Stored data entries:
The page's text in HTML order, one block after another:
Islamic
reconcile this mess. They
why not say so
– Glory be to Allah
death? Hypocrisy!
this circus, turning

**PROBLEM REQUIREMENTS:** All of the data above must be retyped exactly.

**EXPECTED ANSWER:**
The page's text in HTML order, one block after another:
Islamic
reconcile this mess. They
why not say so
– Glory be to Allah
death? Hypocrisy!
this circus, turning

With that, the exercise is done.